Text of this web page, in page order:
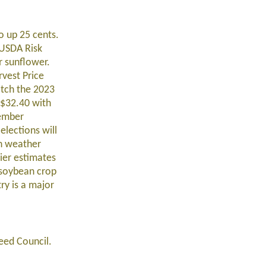
up 25 cents.
Risk
sunflower.
Price
the 2023
with
will
weather
estimates
crop
is a major
Council.
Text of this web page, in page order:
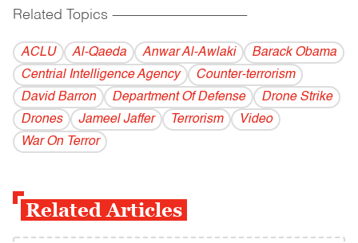
Related Topics ------------------------------------------
ACLU Al-Qaeda Anwar Al-Awlaki
Barack Obama
Centrial Intelligence Agency
Counter-terrorism
David Barron
Department Of Defense
Drone Strike
Drones
Jameel Jaffer Terrorism
Video
War On Terror
Related Articles

-=-=-

> _WHAT THE EXERCISE ASKS_: Every record above should be written out again exactly; the pictures stay out of the copy.

> _ANSWER_:
Text of this web page, in page order:
up 25 cents.
Risk
sunflower.
Price
the 2023
with
will
weather
estimates
crop
is a major
Council.
Text of this web page, in page order:
Related Topics ------------------------------------------
ACLU Al-Qaeda Anwar Al-Awlaki
Barack Obama
Centrial Intelligence Agency
Counter-terrorism
David Barron
Department Of Defense
Drone Strike
Drones
Jameel Jaffer Terrorism
Video
War On Terror
Related Articles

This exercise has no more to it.